*AIM OF THE TASK*.
Retype nothing except the lines below from the one with "dispersed in the" through the one with "a string which", exactly, with images left out.

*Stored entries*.
══════════
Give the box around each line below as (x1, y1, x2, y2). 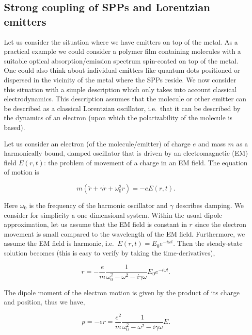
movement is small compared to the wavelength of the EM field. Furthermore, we (4, 228, 245, 239)
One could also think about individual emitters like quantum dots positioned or (4, 65, 240, 75)
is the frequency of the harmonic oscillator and (29, 200, 168, 210)
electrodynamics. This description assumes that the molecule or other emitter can (4, 94, 246, 104)
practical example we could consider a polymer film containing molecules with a (4, 46, 241, 56)
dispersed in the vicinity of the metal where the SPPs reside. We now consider (4, 74, 236, 84)
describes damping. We (175, 200, 244, 210)
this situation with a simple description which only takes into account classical (4, 84, 237, 94)
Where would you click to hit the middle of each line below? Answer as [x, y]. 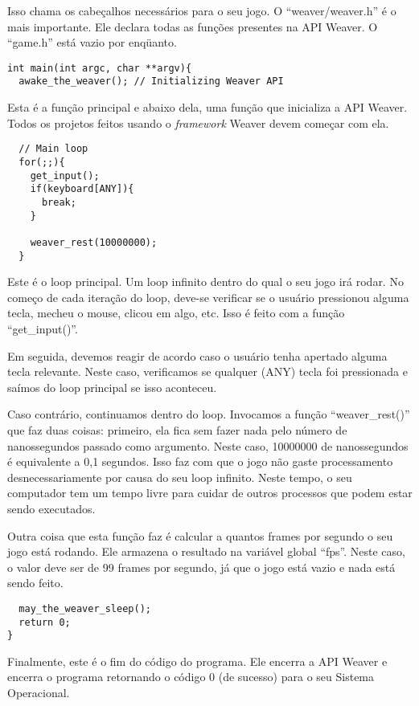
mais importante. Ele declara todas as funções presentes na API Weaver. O [193, 26]
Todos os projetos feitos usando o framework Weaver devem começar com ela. [198, 122]
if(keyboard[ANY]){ [82, 189]
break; [59, 202]
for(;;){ [42, 162]
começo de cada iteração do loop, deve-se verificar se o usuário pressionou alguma [208, 297]
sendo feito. [35, 583]
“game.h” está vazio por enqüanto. [92, 42]
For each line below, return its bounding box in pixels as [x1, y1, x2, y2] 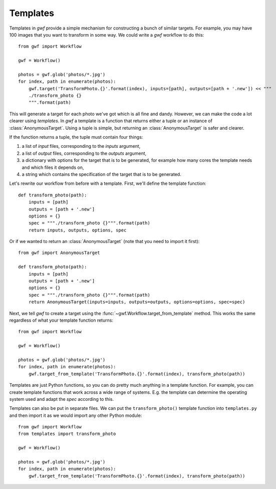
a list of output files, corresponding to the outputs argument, [22, 150, 147, 156]
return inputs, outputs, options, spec [28, 227, 127, 233]
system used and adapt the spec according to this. [9, 396, 114, 402]
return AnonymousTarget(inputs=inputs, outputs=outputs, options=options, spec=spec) [28, 299, 245, 305]
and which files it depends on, [22, 164, 84, 170]
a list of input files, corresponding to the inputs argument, [22, 143, 141, 149]
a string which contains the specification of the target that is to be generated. [22, 171, 181, 177]
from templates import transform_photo [18, 431, 116, 437]
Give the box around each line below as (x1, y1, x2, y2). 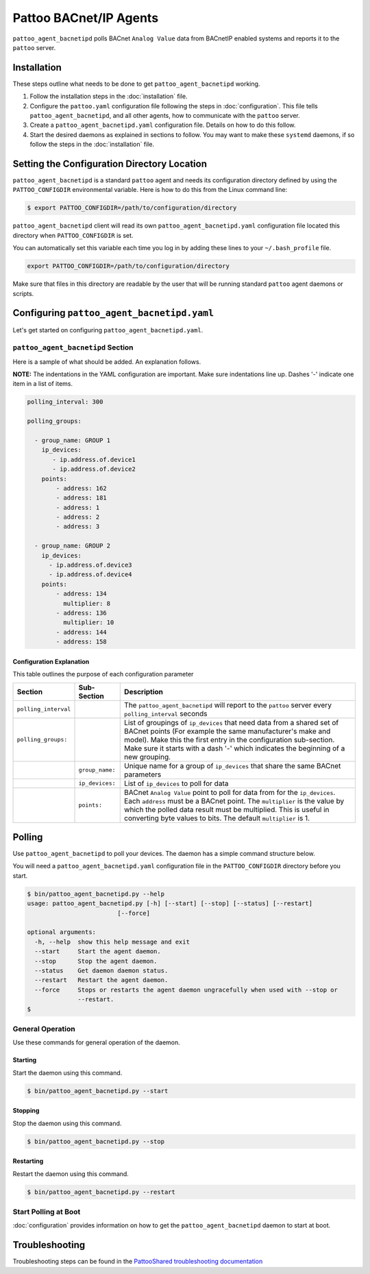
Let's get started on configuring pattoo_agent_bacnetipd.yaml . (12, 326, 203, 334)
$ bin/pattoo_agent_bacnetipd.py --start (27, 1087, 169, 1094)
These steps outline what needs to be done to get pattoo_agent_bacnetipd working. (12, 79, 260, 88)
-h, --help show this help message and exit (34, 938, 190, 946)
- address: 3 (56, 523, 100, 530)
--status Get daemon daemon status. (34, 966, 169, 975)
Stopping (12, 1107, 40, 1115)
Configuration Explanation (12, 657, 90, 665)
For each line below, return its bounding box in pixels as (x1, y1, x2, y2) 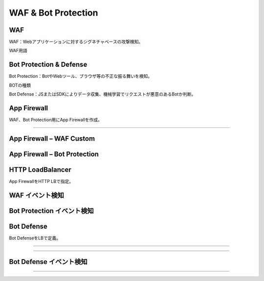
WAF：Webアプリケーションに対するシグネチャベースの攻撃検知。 (9, 39, 143, 45)
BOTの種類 (9, 82, 31, 88)
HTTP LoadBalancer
══════════
*WRITTEN ANSWER*.
dispersed in the vicinity of the metal where the SPPs reside. We now consider (4, 74, 236, 84)
describes damping. We (175, 200, 244, 210)
this situation with a simple description which only takes into account classical (4, 84, 237, 94)
Where would you click to hit the middle of each line below? Answer as [x, y]. 
mais importante. Ele declara todas as funções presentes na API Weaver. O [193, 26]
Todos os projetos feitos usando o framework Weaver devem começar com ela. [198, 122]
if(keyboard[ANY]){ [82, 189]
break; [59, 202]
for(;;){ [42, 162]
começo de cada iteração do loop, deve-se verificar se o usuário pressionou alguma [208, 297]
sendo feito. [35, 583]
“game.h” está vazio por enqüanto. [92, 42]
For each line below, return its bounding box in pixels as [x1, y1, x2, y2] 
a list of output files, corresponding to the outputs argument, [22, 150, 147, 156]
return inputs, outputs, options, spec [28, 227, 127, 233]
system used and adapt the spec according to this. [9, 396, 114, 402]
return AnonymousTarget(inputs=inputs, outputs=outputs, options=options, spec=spec) [28, 299, 245, 305]
and which files it depends on, [22, 164, 84, 170]
a list of input files, corresponding to the inputs argument, [22, 143, 141, 149]
a string which contains the specification of the target that is to be generated. [22, 171, 181, 177]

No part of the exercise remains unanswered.